On the other hand, building military model figures allows the gathering of information and performing comparative studies on technical characteristics (advantages and disadvantages) of the military material from diverse origin, national or international.
It´s important to highlight that historical investigation, complemented with military model building activities, favors interaction between model builders, materialized in expositions, courses, conferences, visits to museums or military units, etc.

 

Military mock-ups

In our country, most of the military model building is implemented, in general, by putting together plastic injection model figures that are sold in groups of ten pieces, on different scales, usually imported.
The incipient national industry is materialized through the work of small undertakings, which fabricate high quality products -made out of resin and lathed metal- like tanks, armored vehicles and soldier figures of the Argentine Army.

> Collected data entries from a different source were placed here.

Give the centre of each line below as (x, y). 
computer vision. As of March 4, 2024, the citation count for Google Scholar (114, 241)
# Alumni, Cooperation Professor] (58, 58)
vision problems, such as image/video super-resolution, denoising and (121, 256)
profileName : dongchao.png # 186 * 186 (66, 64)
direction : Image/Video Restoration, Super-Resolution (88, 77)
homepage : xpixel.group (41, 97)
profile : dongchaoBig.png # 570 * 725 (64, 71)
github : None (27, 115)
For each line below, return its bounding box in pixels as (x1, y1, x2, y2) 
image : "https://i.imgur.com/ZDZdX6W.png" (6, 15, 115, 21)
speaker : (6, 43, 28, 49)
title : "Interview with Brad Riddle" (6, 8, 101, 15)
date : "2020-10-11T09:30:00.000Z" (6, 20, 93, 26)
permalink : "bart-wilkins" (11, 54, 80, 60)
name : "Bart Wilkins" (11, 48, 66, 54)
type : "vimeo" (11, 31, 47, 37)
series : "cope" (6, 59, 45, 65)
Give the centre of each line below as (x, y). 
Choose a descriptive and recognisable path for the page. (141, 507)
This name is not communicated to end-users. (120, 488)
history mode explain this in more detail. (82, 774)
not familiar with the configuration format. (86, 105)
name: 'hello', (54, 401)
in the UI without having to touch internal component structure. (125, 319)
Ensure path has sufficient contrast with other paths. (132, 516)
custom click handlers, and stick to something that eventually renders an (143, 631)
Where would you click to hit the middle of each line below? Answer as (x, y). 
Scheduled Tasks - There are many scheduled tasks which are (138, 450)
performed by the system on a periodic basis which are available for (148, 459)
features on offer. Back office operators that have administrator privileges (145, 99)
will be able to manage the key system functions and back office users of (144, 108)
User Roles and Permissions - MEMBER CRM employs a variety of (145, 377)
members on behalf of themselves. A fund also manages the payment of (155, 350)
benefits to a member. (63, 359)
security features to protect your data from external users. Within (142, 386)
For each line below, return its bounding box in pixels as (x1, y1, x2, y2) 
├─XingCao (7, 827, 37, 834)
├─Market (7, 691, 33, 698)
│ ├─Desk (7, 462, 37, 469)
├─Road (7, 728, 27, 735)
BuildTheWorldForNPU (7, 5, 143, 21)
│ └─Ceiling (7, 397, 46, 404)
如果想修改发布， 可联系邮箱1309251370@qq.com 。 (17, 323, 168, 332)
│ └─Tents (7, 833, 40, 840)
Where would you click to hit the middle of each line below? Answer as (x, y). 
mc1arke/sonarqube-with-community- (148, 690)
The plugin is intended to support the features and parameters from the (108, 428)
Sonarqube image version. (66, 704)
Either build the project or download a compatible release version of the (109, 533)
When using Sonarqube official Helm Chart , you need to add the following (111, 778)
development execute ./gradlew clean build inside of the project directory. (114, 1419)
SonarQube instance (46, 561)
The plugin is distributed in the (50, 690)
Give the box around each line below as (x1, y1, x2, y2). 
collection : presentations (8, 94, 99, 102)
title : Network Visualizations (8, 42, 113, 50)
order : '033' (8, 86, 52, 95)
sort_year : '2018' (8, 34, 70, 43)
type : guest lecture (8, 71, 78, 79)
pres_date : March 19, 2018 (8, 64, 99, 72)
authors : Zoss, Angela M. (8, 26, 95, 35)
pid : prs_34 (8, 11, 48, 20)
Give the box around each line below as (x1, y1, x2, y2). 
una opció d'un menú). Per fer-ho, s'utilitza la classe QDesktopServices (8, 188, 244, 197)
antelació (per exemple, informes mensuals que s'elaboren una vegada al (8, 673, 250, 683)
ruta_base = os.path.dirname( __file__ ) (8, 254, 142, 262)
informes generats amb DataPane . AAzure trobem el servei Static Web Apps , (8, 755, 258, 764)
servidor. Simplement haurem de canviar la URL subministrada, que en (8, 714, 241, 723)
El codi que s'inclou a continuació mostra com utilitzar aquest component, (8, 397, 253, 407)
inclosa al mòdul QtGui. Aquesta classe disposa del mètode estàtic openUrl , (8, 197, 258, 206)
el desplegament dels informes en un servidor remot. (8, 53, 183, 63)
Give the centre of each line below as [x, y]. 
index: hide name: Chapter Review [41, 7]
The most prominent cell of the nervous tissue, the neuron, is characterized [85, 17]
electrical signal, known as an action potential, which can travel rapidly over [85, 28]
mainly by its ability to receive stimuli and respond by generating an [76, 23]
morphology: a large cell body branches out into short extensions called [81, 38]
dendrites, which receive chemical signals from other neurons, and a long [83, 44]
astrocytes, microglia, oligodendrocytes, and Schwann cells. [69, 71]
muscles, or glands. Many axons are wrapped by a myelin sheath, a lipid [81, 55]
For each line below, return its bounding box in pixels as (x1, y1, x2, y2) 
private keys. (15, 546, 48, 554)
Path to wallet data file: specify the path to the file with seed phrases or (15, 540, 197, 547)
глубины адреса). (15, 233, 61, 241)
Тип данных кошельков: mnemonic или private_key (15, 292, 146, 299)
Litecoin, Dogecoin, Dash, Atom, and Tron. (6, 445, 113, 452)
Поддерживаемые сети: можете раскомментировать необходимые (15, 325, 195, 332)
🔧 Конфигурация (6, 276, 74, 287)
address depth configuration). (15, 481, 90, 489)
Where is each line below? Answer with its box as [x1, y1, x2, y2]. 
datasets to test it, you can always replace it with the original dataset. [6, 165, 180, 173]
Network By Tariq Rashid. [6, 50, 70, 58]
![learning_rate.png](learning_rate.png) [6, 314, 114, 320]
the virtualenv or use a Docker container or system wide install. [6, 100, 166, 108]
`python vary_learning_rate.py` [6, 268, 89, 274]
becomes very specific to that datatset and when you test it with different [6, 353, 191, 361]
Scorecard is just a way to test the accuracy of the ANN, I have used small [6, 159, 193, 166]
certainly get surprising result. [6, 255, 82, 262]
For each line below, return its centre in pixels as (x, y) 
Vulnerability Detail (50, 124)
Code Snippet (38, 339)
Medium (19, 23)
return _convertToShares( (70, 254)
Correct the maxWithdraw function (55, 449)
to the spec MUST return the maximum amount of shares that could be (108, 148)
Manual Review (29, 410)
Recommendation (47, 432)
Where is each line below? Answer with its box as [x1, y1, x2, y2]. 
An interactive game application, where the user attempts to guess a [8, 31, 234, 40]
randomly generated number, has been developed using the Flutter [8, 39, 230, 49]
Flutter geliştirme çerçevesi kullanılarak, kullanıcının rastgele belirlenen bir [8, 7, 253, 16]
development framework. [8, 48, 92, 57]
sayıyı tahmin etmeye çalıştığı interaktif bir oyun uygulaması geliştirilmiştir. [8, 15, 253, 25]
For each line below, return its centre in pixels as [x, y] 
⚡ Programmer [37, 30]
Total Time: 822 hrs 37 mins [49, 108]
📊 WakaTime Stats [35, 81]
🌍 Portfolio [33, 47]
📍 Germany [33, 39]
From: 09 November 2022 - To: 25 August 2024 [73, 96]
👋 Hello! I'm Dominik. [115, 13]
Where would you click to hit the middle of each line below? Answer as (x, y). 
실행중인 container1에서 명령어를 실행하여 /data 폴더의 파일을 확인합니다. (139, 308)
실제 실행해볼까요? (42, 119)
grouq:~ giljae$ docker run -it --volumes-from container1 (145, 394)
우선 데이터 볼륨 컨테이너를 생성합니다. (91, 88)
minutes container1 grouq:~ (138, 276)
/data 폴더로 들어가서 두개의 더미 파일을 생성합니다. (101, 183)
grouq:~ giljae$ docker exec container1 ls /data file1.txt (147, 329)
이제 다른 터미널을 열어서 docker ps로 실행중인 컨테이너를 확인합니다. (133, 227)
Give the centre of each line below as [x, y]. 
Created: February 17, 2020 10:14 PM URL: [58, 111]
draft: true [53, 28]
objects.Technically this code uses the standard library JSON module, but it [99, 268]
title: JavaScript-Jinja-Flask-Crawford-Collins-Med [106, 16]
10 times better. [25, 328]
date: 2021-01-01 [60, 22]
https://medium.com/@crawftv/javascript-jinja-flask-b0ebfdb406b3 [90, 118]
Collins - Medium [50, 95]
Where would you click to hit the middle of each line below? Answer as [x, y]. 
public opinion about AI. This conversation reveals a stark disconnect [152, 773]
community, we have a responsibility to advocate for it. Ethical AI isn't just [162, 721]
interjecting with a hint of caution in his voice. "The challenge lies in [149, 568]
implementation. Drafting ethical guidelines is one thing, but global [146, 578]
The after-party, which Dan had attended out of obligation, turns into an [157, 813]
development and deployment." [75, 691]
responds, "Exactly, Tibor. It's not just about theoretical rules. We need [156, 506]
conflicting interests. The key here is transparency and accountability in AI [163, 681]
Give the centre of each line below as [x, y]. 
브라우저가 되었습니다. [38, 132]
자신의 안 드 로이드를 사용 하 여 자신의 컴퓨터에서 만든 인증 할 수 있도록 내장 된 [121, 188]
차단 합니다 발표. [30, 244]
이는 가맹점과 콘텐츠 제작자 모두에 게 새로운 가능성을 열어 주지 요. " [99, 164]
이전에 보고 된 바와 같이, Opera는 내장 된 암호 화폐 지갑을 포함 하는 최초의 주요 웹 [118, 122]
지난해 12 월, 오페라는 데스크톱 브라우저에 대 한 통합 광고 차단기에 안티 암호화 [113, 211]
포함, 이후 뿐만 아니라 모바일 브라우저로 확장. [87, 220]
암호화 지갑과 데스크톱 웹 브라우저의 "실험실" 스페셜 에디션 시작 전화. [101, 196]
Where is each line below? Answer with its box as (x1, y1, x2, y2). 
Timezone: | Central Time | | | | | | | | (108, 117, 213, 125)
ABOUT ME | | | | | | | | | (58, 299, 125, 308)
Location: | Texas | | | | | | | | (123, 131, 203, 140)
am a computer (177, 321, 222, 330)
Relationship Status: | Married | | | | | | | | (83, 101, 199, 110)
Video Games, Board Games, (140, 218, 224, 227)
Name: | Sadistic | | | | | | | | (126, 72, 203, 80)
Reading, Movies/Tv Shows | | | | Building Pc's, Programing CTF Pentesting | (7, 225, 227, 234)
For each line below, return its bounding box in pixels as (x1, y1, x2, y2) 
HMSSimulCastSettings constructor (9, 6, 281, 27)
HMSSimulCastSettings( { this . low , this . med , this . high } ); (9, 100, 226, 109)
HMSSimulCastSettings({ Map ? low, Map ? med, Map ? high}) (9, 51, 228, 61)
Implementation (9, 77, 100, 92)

The Argentine Medium Tank (TAM)
The mock up

As an example of our work, we include pictures in this article of the Argentine Medium Tank (Tanque Mediano Argentino – TAM) created on a 1/35 scale.
The TAM meant returning to the construction of a tank from its conception, just as the DL-43 NAHUEL was in 1943, being among the best of his kind in the world.
The TAM´s origin goes back to the studies that the Argentina Army begun in 1973 to replace the M4 SHERMAN, which was reaching its operational limit.
Developing the TAM became responsibility of the German firm Thyssen Hennschel and the first prototype was built in Germany in 1977.
The second prototype was built in Argentina in 1980, in the TAMSE Factory, in Boulogne, in the province of Buenos Aires, and the last prototype of this combat vehicle was built in 1992.
Total weight was restricted up to thirty tons, according to the fields in which it was meant to operate and the cross-country terrain. However, its notable mobility and acceleration characteristics, added to a modern fire direction and its potent 105 mm cannon, give the TAM a great combat capacity.
The TAM gave life to a whole family of vehicles: the VCTP infantry fighting vehicle, which is a able to transport a squad of twelve men and a 20 mm cannon, the VCTM has a Brandt 120 mm mortar, the VCPC equipped with additional communications gear and is able to carry generals or colonels, the VCA which has a 155-mm Self-Propelled Artillery Gun, known as PALMARIA, the VCDT self-propelled artillery fire direction, the VCAM ammunition, as well as a rocket launcher and a recovery car prototypes, which didn't make it to the manufacturing stage. Nowadays, the TAM is being modernized and this process takes to consideration the inclusion of a thermal visor to detect targets at all times, known as TAM S21.

The mock-up

The mock-up, which pictures go with this article, is from Argentina, built by the firm ARMAQ, designed by the Arquitect Gabriel Montanari.
It's made out of resin and lathed metal, it has an excellent finishing touch and it includes the figures of three tankers, which are members of the crew. Putting together this mock-up requires previous knowledge about the military model building techniques, because working with resin and metal peaces implies a more important care than those designed with plastic injection, which are much more common in the mock-up industry.
The mock-up also includes photogravures and rubber pieces for the vehicle's wheels.
It's advisable to check the coupling of the pieces before the pasting, because the resin's fragility doesn't allow common corrections like it occurs with plastic pieces.
The mock-up components allow a better final touch than in ordinary figures found in the industry.
For the painting and number disposal, the aerography technique is used, with our Army's colors which are used in the Patagonia, making the finishing touch with pastels and graffiti.
There's something worth standing out: it is the only 1/35 scale model military vehicle made of the TAM and that its manufacturers are developing projects for the GAUCHO vehicle and the PATAGON tank.